Moumouni was born in Cotonou on October 25, 1922. Moumouni graduated from the Victor Segalen Bordeaux 2 University of the University of Bordeaux in France with a Doctorate of Medicine, and later qualified as a Master of Public Health and Science, obtained respectively in Montreal, Quebec, Canada and Chicago, United States. After his university studies, Moumouni returned to Cotonou, where he practised as a physician until 1959, and would later spend much of his adult life outside Dahomey's borders. When independence was obtained, Moumouni was appointed Director of the Ministry of Health for his country. From 1963 to 1968, he worked for the World Health Organization in Brazzaville, Congo.

==1968 presidential election==
Moumouni was one of five candidates in his country's presidential election held on May 15, 1968. He was heavily backed by supporters of former premier Justin Ahomadegbé-Tomêtin and won the election with 83 percent of the vote, and 241,120 ballots of 289,079 cast. This made Moumouni the first democratically elected president of Dahomey since January 1964. However, only 27.6 percent of eligible voters actually voted. The election results were annulled by President Alphonse Amadou Alley because organised demonstrations prohibited almost three-quarters of the electorate from casting their ballots.

==Medical journalism==
Moumoni returned to Brazzaville after the elections. He would continue with his medical research, particularly into public health services, publishing numerous books in collaboration with other distinguished physicians. In 1970, along with people such as L. Atayi and L. Charles, he published the book in Brazzaville, Une Conception intégrée des services de santé publique dans la Région africaine., a study of current public health issues within the Africa region, working for the Bureau régional de l'Afrique.
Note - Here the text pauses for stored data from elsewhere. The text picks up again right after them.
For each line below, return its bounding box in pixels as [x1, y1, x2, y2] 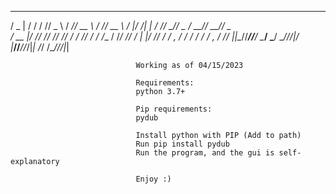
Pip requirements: [135, 104, 213, 114]
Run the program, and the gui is [135, 148, 275, 158]
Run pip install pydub [135, 139, 230, 149]
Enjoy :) [135, 174, 172, 184]
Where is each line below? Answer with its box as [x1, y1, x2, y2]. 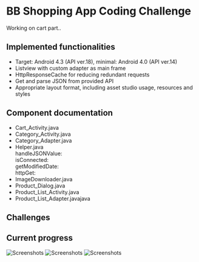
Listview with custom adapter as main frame [15, 64, 126, 72]
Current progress [6, 233, 73, 243]
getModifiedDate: [15, 163, 59, 170]
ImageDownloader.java [15, 175, 73, 183]
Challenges [6, 212, 50, 223]
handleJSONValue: [15, 150, 62, 157]
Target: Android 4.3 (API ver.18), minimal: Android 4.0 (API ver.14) [15, 58, 178, 65]
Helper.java [15, 143, 44, 150]
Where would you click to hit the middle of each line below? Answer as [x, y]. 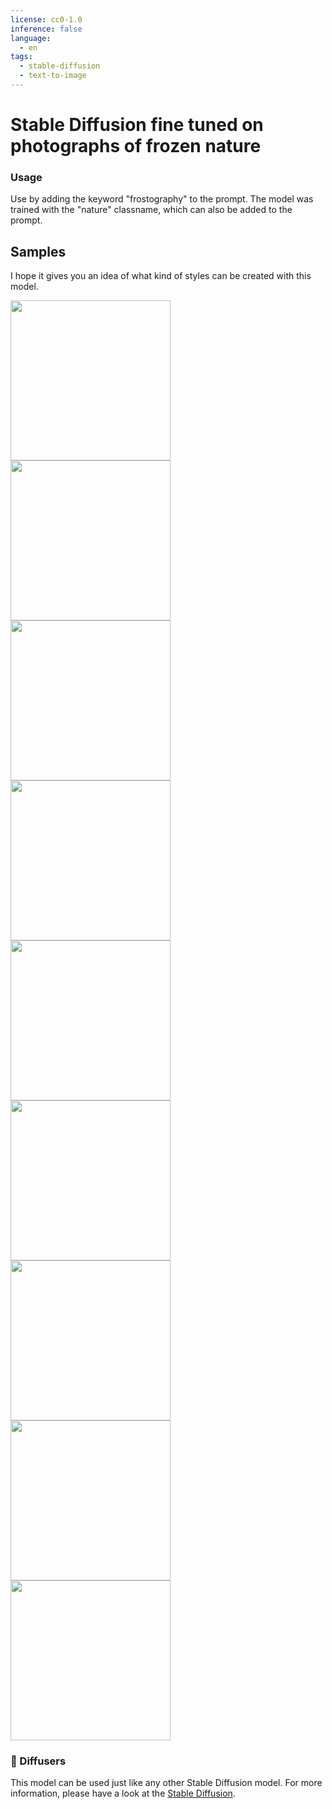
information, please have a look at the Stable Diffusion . [123, 1793]
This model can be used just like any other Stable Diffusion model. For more [166, 1783]
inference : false [46, 29]
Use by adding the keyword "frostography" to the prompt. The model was [162, 199]
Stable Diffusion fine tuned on [137, 125]
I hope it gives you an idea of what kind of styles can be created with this [161, 276]
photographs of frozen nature [136, 146]
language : [31, 38]
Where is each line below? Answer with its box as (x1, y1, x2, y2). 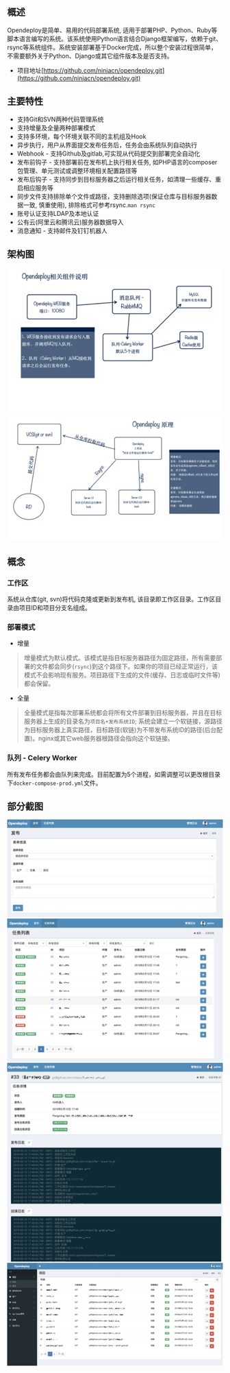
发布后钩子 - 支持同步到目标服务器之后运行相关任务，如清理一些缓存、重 (16, 175, 222, 183)
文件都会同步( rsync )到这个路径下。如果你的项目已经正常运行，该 (36, 662, 218, 670)
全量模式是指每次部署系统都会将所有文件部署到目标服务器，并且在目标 (23, 709, 222, 717)
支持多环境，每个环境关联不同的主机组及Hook (16, 132, 146, 141)
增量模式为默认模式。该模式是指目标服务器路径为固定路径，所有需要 (23, 654, 216, 662)
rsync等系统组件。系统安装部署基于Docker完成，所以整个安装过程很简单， (7, 43, 218, 51)
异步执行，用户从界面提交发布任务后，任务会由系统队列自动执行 (16, 141, 197, 149)
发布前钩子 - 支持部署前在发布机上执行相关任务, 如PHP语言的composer (16, 158, 218, 166)
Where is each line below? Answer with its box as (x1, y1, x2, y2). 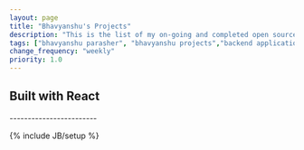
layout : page (9, 13, 59, 23)
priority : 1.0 (9, 55, 63, 64)
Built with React (9, 89, 100, 104)
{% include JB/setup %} (9, 130, 100, 141)
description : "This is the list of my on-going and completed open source (9, 30, 298, 39)
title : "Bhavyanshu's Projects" (9, 22, 131, 31)
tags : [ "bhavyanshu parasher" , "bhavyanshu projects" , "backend (9, 38, 253, 48)
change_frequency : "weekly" (9, 47, 116, 56)
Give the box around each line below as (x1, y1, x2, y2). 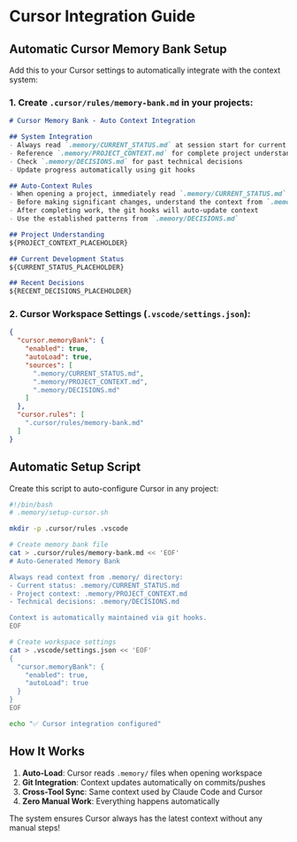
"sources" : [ (25, 360, 73, 369)
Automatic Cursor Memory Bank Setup (9, 42, 227, 57)
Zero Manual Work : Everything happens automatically (21, 795, 220, 807)
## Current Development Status (9, 254, 125, 263)
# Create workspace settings (9, 637, 117, 647)
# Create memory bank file (9, 540, 109, 550)
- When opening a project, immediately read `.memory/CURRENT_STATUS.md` (9, 189, 287, 198)
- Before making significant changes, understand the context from (9, 197, 263, 207)
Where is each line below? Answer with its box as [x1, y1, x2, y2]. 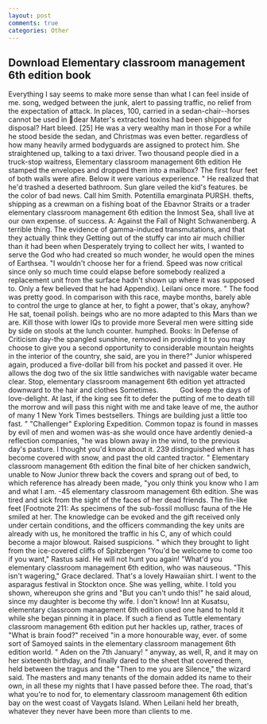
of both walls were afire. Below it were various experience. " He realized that [8, 174, 259, 184]
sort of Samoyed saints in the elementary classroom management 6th [8, 639, 237, 648]
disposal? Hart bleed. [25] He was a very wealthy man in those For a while [8, 123, 252, 133]
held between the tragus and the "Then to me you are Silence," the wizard [8, 664, 251, 674]
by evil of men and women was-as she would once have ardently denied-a [8, 427, 253, 438]
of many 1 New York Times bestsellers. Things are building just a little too [8, 411, 248, 420]
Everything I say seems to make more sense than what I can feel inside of [8, 89, 250, 99]
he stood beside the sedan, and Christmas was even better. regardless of [8, 132, 249, 142]
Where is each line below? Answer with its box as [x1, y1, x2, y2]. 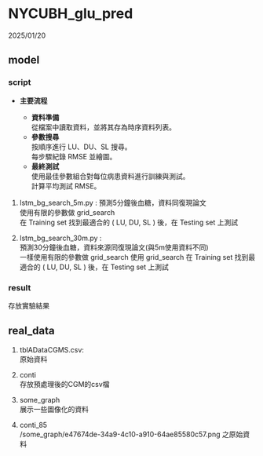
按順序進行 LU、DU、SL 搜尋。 [31, 142, 132, 151]
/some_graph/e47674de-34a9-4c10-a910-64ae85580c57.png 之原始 [19, 429, 243, 439]
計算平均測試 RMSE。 [31, 181, 101, 191]
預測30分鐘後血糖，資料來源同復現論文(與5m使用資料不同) [19, 243, 210, 252]
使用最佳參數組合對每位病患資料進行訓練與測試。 [31, 171, 190, 181]
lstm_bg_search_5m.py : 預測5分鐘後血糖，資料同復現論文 [19, 198, 206, 207]
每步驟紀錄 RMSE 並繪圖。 [31, 151, 117, 161]
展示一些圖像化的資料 [19, 404, 89, 414]

Mounmouni rejoined the World Health Organization and continued to publish his studies into African public health. In 1985 he collaborated with others once again to publish the book, Trainer's guide for health management: strengthening of public health delivery systems in Central and West Africa. published under the WHO.

==Later life==
Moumouni retired from his medical career in 1991. Following this, he would continue as a writer, broadening his writing to cover topics such as politics and government, socio-economic conditions and even the history of Benin. On June 14, 2007, Moumouni released his book Pour un Bénin métamorphosé, la Nation que nous voulons, a book which examined political and socio-economic conditions in Benin since 1960. He worked on the book for seven years. The book was critically acclaimed, Professor Felix Iroko calling it Moumouni's victory on adversity.

Moumouni was also a professor at the University of Kinshasa in the Democratic Republic of Congo and for the Harvard Institute for International Development. He died in November 2019 at the age of 97.